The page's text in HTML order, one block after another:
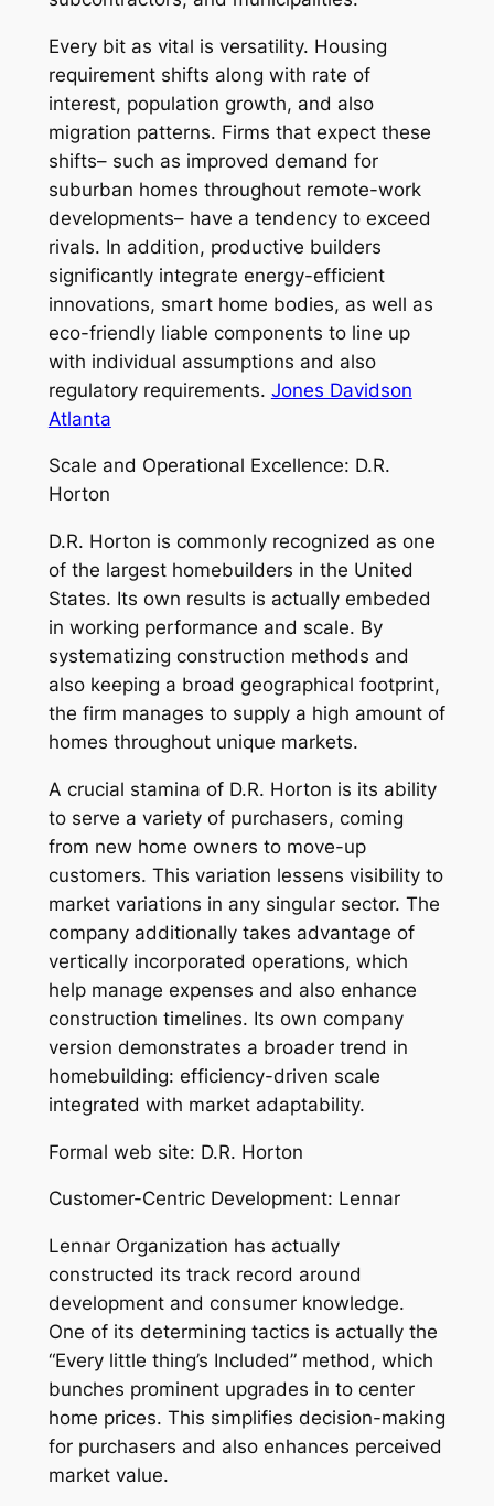
Every bit as vital is versatility. Housing
requirement shifts along with rate of
interest, population growth, and also
migration patterns. Firms that expect these
shifts– such as improved demand for
suburban homes throughout remote-work
developments– have a tendency to exceed
rivals. In addition, productive builders
significantly integrate energy-efficient
innovations, smart home bodies, as well as
eco-friendly liable components to line up
with individual assumptions and also
regulatory requirements. Jones Davidson
Atlanta
Scale and Operational Excellence: D.R.
Horton
D.R. Horton is commonly recognized as one
of the largest homebuilders in the United
States. Its own results is actually embeded
in working performance and scale. By
systematizing construction methods and
also keeping a broad geographical footprint,
the firm manages to supply a high amount of
homes throughout unique markets.
A crucial stamina of D.R. Horton is its ability
to serve a variety of purchasers, coming
from new home owners to move-up
customers. This variation lessens visibility to
market variations in any singular sector. The
company additionally takes advantage of
vertically incorporated operations, which
help manage expenses and also enhance
construction timelines. Its own company
version demonstrates a broader trend in
homebuilding: efficiency-driven scale
integrated with market adaptability.
Formal web site: D.R. Horton
Customer-Centric Development: Lennar
Lennar Organization has actually
constructed its track record around
development and consumer knowledge.
One of its determining tactics is actually the
“Every little thing’s Included” method, which
bunches prominent upgrades in to center
home prices. This simplifies decision-making
for purchasers and also enhances perceived
market value.
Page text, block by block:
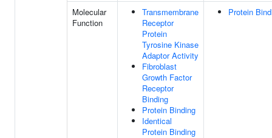
Molecular
Function
Transmembrane
Receptor
Protein
Tyrosine Kinase
Adaptor Activity
Fibroblast
Growth Factor
Receptor
Binding
Protein Binding
Identical
Protein Binding
Protein
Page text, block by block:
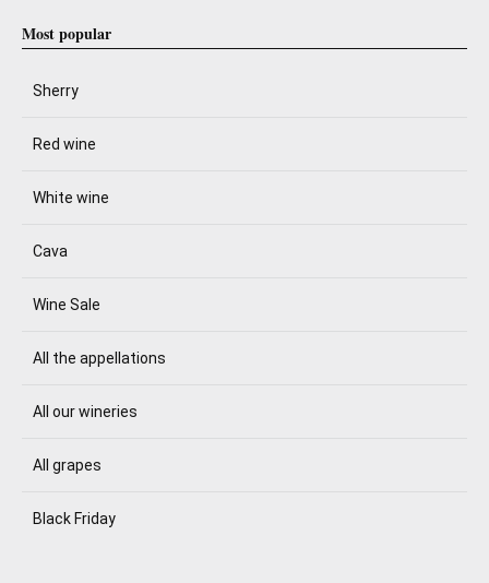
Most popular
Sherry
Red wine
White wine
Cava
Wine Sale
All the appellations
All our wineries
All grapes
Black Friday
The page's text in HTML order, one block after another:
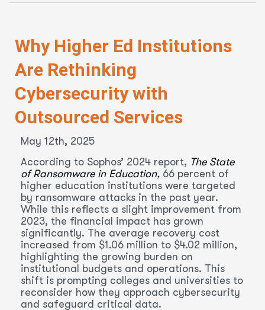
Why Higher Ed Institutions
Are Rethinking
Cybersecurity with
Outsourced Services
May 12th, 2025
According to Sophos’ 2024 report, The State
of Ransomware in Education, 66 percent of
higher education institutions were targeted
by ransomware attacks in the past year.
While this reflects a slight improvement from
2023, the financial impact has grown
significantly. The average recovery cost
increased from $1.06 million to $4.02 million,
highlighting the growing burden on
institutional budgets and operations. This
shift is prompting colleges and universities to
reconsider how they approach cybersecurity
and safeguard critical data.
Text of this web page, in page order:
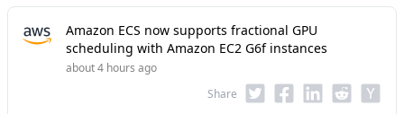
Amazon ECS now supports fractional GPU
scheduling with Amazon EC2 G6f instances
about 4 hours ago
Share
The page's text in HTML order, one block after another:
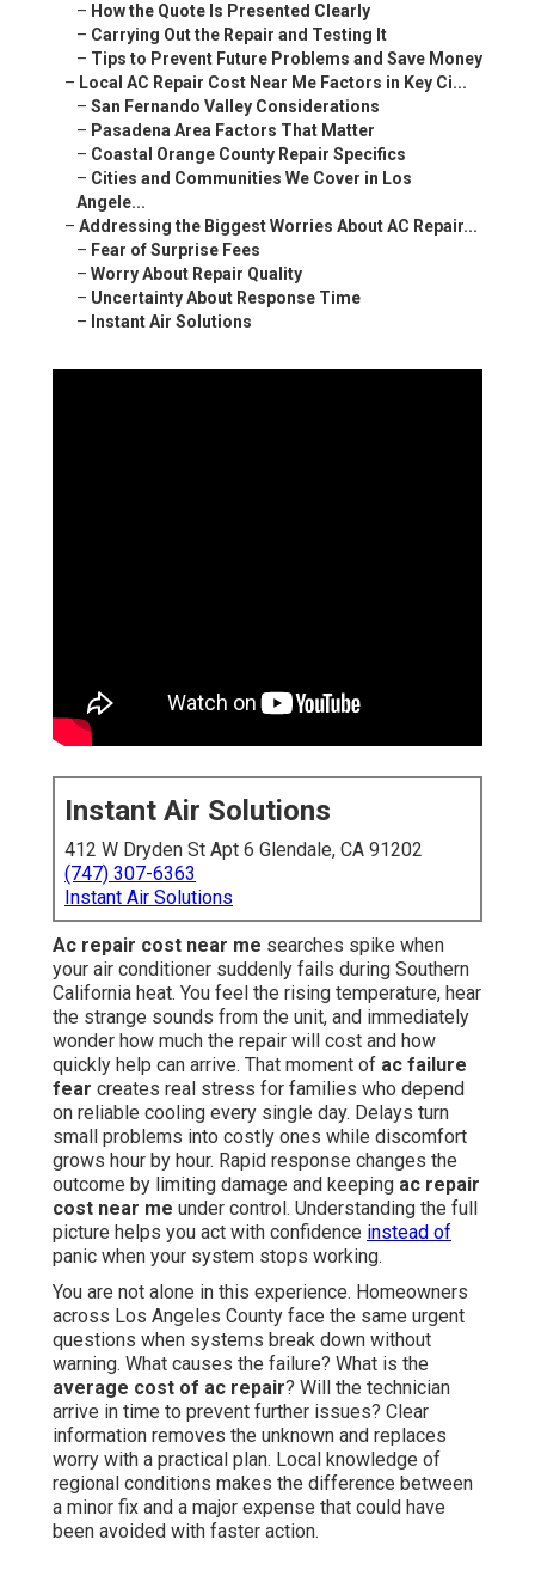
– How the Quote Is Presented Clearly
– Carrying Out the Repair and Testing It
– Tips to Prevent Future Problems and Save Money
– Local AC Repair Cost Near Me Factors in Key Ci...
– San Fernando Valley Considerations
– Pasadena Area Factors That Matter
– Coastal Orange County Repair Specifics
– Cities and Communities We Cover in Los
Angele...
– Addressing the Biggest Worries About AC Repair...
– Fear of Surprise Fees
– Worry About Repair Quality
– Uncertainty About Response Time
– Instant Air Solutions
Instant Air Solutions
412 W Dryden St Apt 6 Glendale, CA 91202
(747) 307-6363
Instant Air Solutions
Ac repair cost near me searches spike when
your air conditioner suddenly fails during Southern
California heat. You feel the rising temperature, hear
the strange sounds from the unit, and immediately
wonder how much the repair will cost and how
quickly help can arrive. That moment of ac failure
fear creates real stress for families who depend
on reliable cooling every single day. Delays turn
small problems into costly ones while discomfort
grows hour by hour. Rapid response changes the
outcome by limiting damage and keeping ac repair
cost near me under control. Understanding the full
picture helps you act with confidence instead of
panic when your system stops working.
You are not alone in this experience. Homeowners
across Los Angeles County face the same urgent
questions when systems break down without
warning. What causes the failure? What is the
average cost of ac repair? Will the technician
arrive in time to prevent further issues? Clear
information removes the unknown and replaces
worry with a practical plan. Local knowledge of
regional conditions makes the difference between
a minor fix and a major expense that could have
been avoided with faster action.
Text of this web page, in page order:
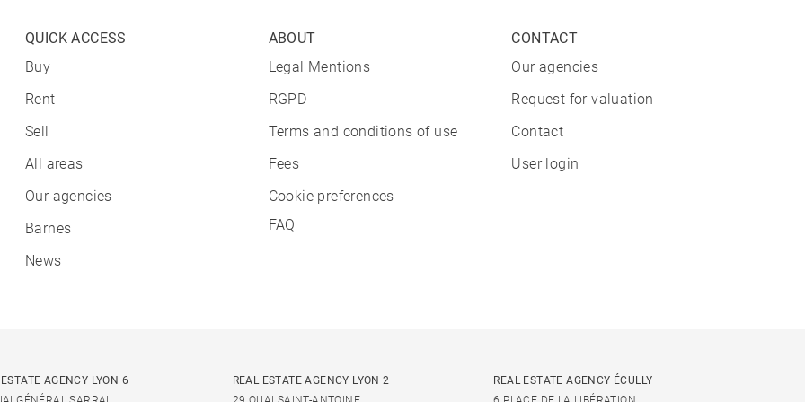
QUICK ACCESS
Buy
Rent
Sell
All areas
Our agencies
Barnes
News
ABOUT
Legal Mentions
RGPD
Terms and conditions of use
Fees
Cookie preferences
FAQ
CONTACT
Our agencies
Request for valuation
Contact
User login
AGENCY LYON 6
REAL ESTATE AGENCY LYON 2
REAL ESTATE AGENCY ÉCULLY
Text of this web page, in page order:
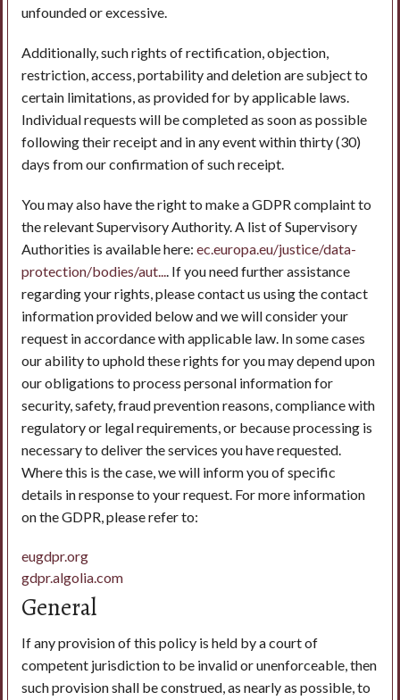
unfounded or excessive.
Additionally, such rights of rectification, objection,
restriction, access, portability and deletion are subject to
certain limitations, as provided for by applicable laws.
Individual requests will be completed as soon as possible
following their receipt and in any event within thirty (30)
days from our confirmation of such receipt.
You may also have the right to make a GDPR complaint to
the relevant Supervisory Authority. A list of Supervisory
Authorities is available here: ec.europa.eu/justice/data-
protection/bodies/aut.... If you need further assistance
regarding your rights, please contact us using the contact
information provided below and we will consider your
request in accordance with applicable law. In some cases
our ability to uphold these rights for you may depend upon
our obligations to process personal information for
security, safety, fraud prevention reasons, compliance with
regulatory or legal requirements, or because processing is
necessary to deliver the services you have requested.
Where this is the case, we will inform you of specific
details in response to your request. For more information
on the GDPR, please refer to:
eugdpr.org
gdpr.algolia.com
General
If any provision of this policy is held by a court of
competent jurisdiction to be invalid or unenforceable, then
such provision shall be construed, as nearly as possible, to
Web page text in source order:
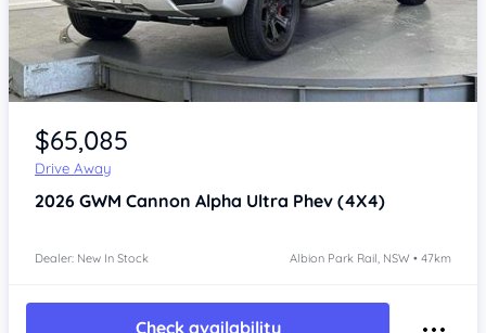
Item 1 of 4
$65,085
Drive Away
2026 GWM Cannon Alpha Ultra Phev (4X4)
Dealer: New In Stock Albion Park Rail, NSW • 47km
Check availability
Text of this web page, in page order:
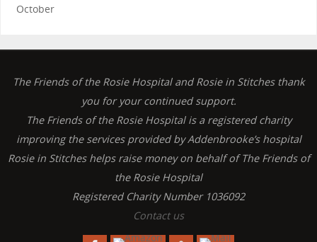
October
The Friends of the Rosie Hospital and Rosie in Stitches thank
you for your continued support.
The Friends of the Rosie Hospital is a registered charity
improving the services provided by Addenbrooke’s hospital
Rosie in Stitches helps raise money on behalf of The Friends of
the Rosie Hospital
Registered Charity Number 1036092
Contact us
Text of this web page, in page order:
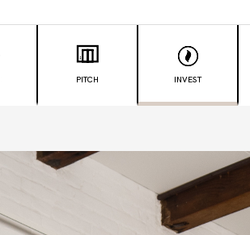
PITCH INVEST
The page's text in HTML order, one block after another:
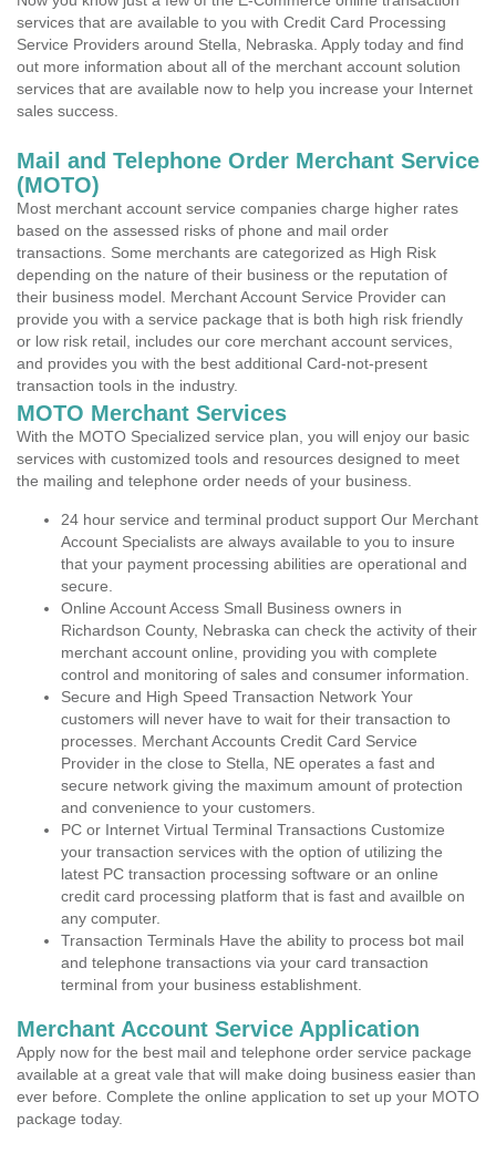
services that are available to you with Credit Card Processing
Service Providers around Stella, Nebraska. Apply today and find
out more information about all of the merchant account solution
services that are available now to help you increase your Internet
sales success.
Mail and Telephone Order Merchant Service
(MOTO)
Most merchant account service companies charge higher rates
based on the assessed risks of phone and mail order
transactions. Some merchants are categorized as High Risk
depending on the nature of their business or the reputation of
their business model. Merchant Account Service Provider can
provide you with a service package that is both high risk friendly
or low risk retail, includes our core merchant account services,
and provides you with the best additional Card-not-present
transaction tools in the industry.
MOTO Merchant Services
With the MOTO Specialized service plan, you will enjoy our basic
services with customized tools and resources designed to meet
the mailing and telephone order needs of your business.
24 hour service and terminal product support Our Merchant
Account Specialists are always available to you to insure
that your payment processing abilities are operational and
secure.
Online Account Access Small Business owners in
Richardson County, Nebraska can check the activity of their
merchant account online, providing you with complete
control and monitoring of sales and consumer information.
Secure and High Speed Transaction Network Your
customers will never have to wait for their transaction to
processes. Merchant Accounts Credit Card Service
Provider in the close to Stella, NE operates a fast and
secure network giving the maximum amount of protection
and convenience to your customers.
PC or Internet Virtual Terminal Transactions Customize
your transaction services with the option of utilizing the
latest PC transaction processing software or an online
credit card processing platform that is fast and availble on
any computer.
Transaction Terminals Have the ability to process bot mail
and telephone transactions via your card transaction
terminal from your business establishment.
Merchant Account Service Application
Apply now for the best mail and telephone order service package
available at a great vale that will make doing business easier than
ever before. Complete the online application to set up your MOTO
package today.
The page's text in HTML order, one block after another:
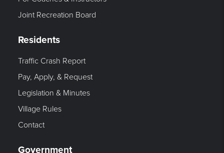
Joint Recreation Board
Residents
Traffic Crash Report
Pay, Apply, & Request
Legislation & Minutes
Village Rules
Contact
Government
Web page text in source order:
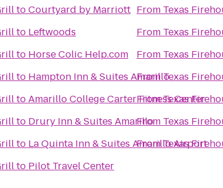
toCourtyard by Marriott
to Leftwoods
to Horse Colic Help.com
to Hampton Inn & Suites Amarillo
toAmarillo College Carter Fitness Center
to Drury Inn & Suites Amarillo
to La Quinta Inn & Suites Amarillo Airport
to Pilot Travel Center
From Texas
From Texas
From Texas
FromTexas
FromTexas
From Texas
FromTexas
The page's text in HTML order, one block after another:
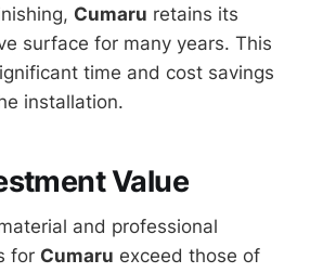
Cumaru retains its
surface for many years. This
time and cost savings
installation.
Value
and professional
for Cumaru exceed those of
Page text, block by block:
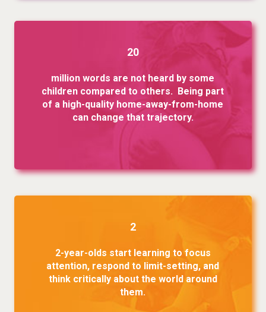
20
million words are not heard by some
children compared to others. Being part
of a high-quality home-away-from-home
can change that trajectory.
2
2-year-olds start learning to focus
attention, respond to limit-setting, and
think critically about the world around
them.

++++++++++++++++++++

■ EXERCISE OBJECTIVE ■
Because only one stretch of the records is wanted, please output the lines from the one holding "bunches prominent upgrades in to center" through the one holding "and Save Money" exactly, both included, and leave every picture out.

■ SOLVED EXERCISE ■
bunches prominent upgrades in to center
home prices. This simplifies decision-making
for purchasers and also enhances perceived
market value.
Page text, block by block:
Molecular
Function
Transmembrane
Receptor
Protein
Tyrosine Kinase
Adaptor Activity
Fibroblast
Growth Factor
Receptor
Binding
Protein Binding
Identical
Protein Binding
Protein
Page text, block by block:
Most popular
Sherry
Red wine
White wine
Cava
Wine Sale
All the appellations
All our wineries
All grapes
Black Friday
The page's text in HTML order, one block after another:
Why Higher Ed Institutions
Are Rethinking
Cybersecurity with
Outsourced Services
May 12th, 2025
According to Sophos’ 2024 report, The State
of Ransomware in Education, 66 percent of
higher education institutions were targeted
by ransomware attacks in the past year.
While this reflects a slight improvement from
2023, the financial impact has grown
significantly. The average recovery cost
increased from $1.06 million to $4.02 million,
highlighting the growing burden on
institutional budgets and operations. This
shift is prompting colleges and universities to
reconsider how they approach cybersecurity
and safeguard critical data.
Text of this web page, in page order:
Amazon ECS now supports fractional GPU
scheduling with Amazon EC2 G6f instances
about 4 hours ago
Share
The page's text in HTML order, one block after another:
– How the Quote Is Presented Clearly
– Carrying Out the Repair and Testing It
– Tips to Prevent Future Problems and Save Money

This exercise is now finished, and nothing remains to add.